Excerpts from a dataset
○ ○ ○

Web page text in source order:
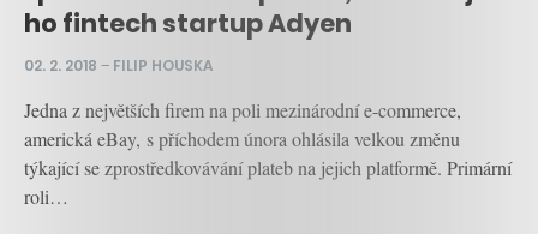
ho fintech startup Adyen
02. 2. 2018 – FILIP HOUSKA
Jedna z největších firem na poli mezinárodní e-commerce,
americká eBay, s příchodem února ohlásila velkou změnu
týkající se zprostředkovávání plateb na jejich platformě. Primární
roli…
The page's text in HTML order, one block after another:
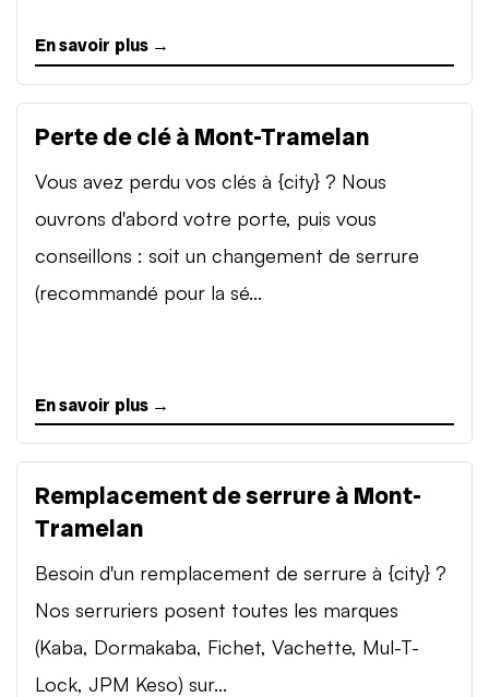
En savoir plus →
Perte de clé à Mont-Tramelan
Vous avez perdu vos clés à {city} ? Nous
ouvrons d'abord votre porte, puis vous
conseillons : soit un changement de serrure
(recommandé pour la sé...
En savoir plus →
Remplacement de serrure à Mont-
Tramelan
Besoin d'un remplacement de serrure à {city} ?
Nos serruriers posent toutes les marques
(Kaba, Dormakaba, Fichet, Vachette, Mul-T-
Lock, JPM Keso) sur...
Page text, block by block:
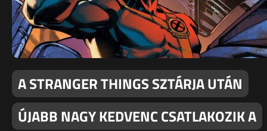
A STRANGER THINGS SZTÁRJA UTÁN
ÚJABB NAGY KEDVENC CSATLAKOZIK A
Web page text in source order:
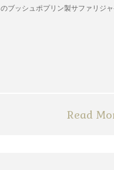
のブッシュポプリン製サファリジ
Read
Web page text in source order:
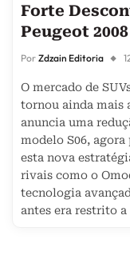
Forte
Peugeot 2008
Por Zdzain Editoria
O mercado de
tornou ainda mais
anuncia uma
modelo S06, agora
esta nova
rivais como o
tecnologia
antes era restrito
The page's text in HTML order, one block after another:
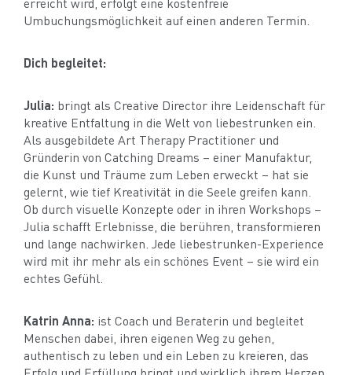
Umbuchungsmöglichkeit auf einen anderen Termin.
Dich begleitet:
Julia: bringt als Creative Director ihre Leidenschaft für
kreative Entfaltung in die Welt von liebestrunken ein.
Als ausgebildete Art Therapy Practitioner und
Gründerin von Catching Dreams – einer Manufaktur,
die Kunst und Träume zum Leben erweckt – hat sie
gelernt, wie tief Kreativität in die Seele greifen kann.
Ob durch visuelle Konzepte oder in ihren Workshops –
Julia schafft Erlebnisse, die berühren, transformieren
und lange nachwirken. Jede liebestrunken-Experience
wird mit ihr mehr als ein schönes Event – sie wird ein
echtes Gefühl.
Katrin Anna: ist Coach und Beraterin und begleitet
Menschen dabei, ihren eigenen Weg zu gehen,
authentisch zu leben und ein Leben zu kreieren, das
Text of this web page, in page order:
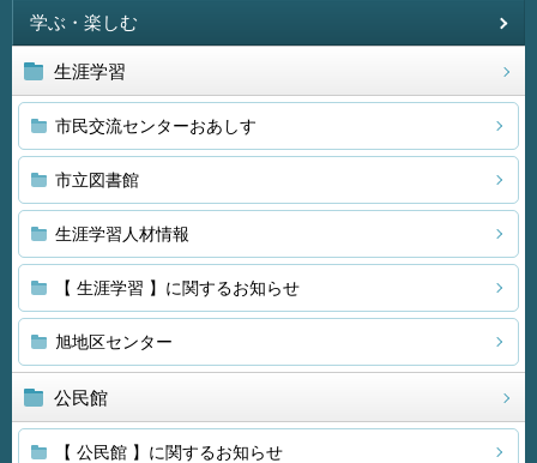
学ぶ・楽しむ
生涯学習
市民交流センターおあしす
市立図書館
生涯学習人材情報
【 生涯学習 】に関するお知らせ
旭地区センター
公民館
【 公民館 】に関するお知らせ
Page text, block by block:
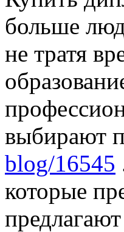
больше
не тратя
выбирают
blog/16545
которые
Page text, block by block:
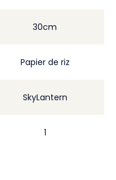
30cm
Papier de riz
SkyLantern
1
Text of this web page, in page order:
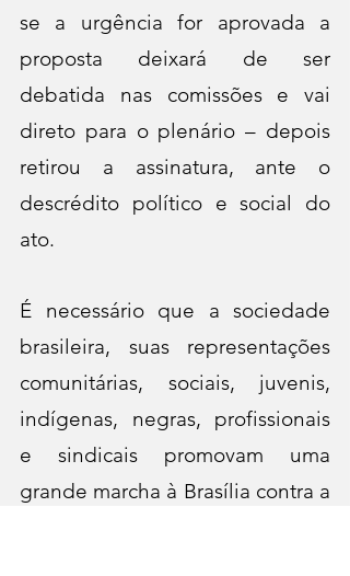
se a urgência for aprovada a
proposta deixará de ser
debatida nas comissões e vai
direto para o plenário – depois
retirou a assinatura, ante o
descrédito político e social do
ato.
É necessário que a sociedade
brasileira, suas representações
comunitárias, sociais, juvenis,
indígenas, negras, profissionais
e sindicais promovam uma
grande marcha à Brasília contra a

○ ○ ○

§ WHAT THIS TASK INVOLVES
Starting at the line with "tornou ainda mais" in the entries above, write out every line exactly until the line with "authentisch zu leben" has been written. Include no pictures and nothing more.

§ EXERCISE RESULT
tornou ainda mais
anuncia uma
modelo S06, agora
esta nova
rivais como o
tecnologia
antes era restrito
The page's text in HTML order, one block after another:
Umbuchungsmöglichkeit auf einen anderen Termin.
Dich begleitet:
Julia: bringt als Creative Director ihre Leidenschaft für
kreative Entfaltung in die Welt von liebestrunken ein.
Als ausgebildete Art Therapy Practitioner und
Gründerin von Catching Dreams – einer Manufaktur,
die Kunst und Träume zum Leben erweckt – hat sie
gelernt, wie tief Kreativität in die Seele greifen kann.
Ob durch visuelle Konzepte oder in ihren Workshops –
Julia schafft Erlebnisse, die berühren, transformieren
und lange nachwirken. Jede liebestrunken-Experience
wird mit ihr mehr als ein schönes Event – sie wird ein
echtes Gefühl.
Katrin Anna: ist Coach und Beraterin und begleitet
Menschen dabei, ihren eigenen Weg zu gehen,
authentisch zu leben und ein Leben zu kreieren, das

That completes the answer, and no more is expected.